Data to examine below:
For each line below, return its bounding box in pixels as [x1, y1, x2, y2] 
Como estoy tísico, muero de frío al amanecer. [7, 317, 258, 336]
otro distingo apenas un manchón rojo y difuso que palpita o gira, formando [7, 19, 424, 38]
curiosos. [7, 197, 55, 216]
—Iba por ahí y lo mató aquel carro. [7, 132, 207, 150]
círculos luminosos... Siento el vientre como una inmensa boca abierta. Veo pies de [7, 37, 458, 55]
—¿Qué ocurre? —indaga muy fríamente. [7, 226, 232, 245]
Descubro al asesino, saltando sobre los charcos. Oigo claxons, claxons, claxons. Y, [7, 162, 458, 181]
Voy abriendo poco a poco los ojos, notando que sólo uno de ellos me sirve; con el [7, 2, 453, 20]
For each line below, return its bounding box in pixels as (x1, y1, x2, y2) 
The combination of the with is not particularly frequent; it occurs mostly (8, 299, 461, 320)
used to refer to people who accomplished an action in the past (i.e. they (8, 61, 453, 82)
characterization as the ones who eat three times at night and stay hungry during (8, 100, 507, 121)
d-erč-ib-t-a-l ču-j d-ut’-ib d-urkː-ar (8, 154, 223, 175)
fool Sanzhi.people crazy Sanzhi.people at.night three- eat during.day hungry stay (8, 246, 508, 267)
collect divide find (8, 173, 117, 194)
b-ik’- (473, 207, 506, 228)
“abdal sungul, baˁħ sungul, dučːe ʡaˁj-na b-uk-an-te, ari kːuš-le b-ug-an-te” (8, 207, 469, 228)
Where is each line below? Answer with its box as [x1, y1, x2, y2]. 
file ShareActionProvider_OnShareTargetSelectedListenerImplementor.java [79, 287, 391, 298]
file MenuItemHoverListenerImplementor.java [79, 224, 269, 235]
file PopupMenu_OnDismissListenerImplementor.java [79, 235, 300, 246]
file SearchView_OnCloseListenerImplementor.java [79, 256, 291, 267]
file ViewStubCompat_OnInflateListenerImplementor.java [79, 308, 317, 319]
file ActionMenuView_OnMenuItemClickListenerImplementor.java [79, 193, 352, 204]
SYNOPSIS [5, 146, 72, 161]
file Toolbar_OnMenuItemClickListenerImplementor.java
End of Data to examine.
▸ **To do**:
After locating the line with "SYNOPSIS [5, 146, 72, 161]", output that line and every later one exactly, through the end of the entries above.

▸ **Answer to this problem**:
SYNOPSIS [5, 146, 72, 161]
file Toolbar_OnMenuItemClickListenerImplementor.java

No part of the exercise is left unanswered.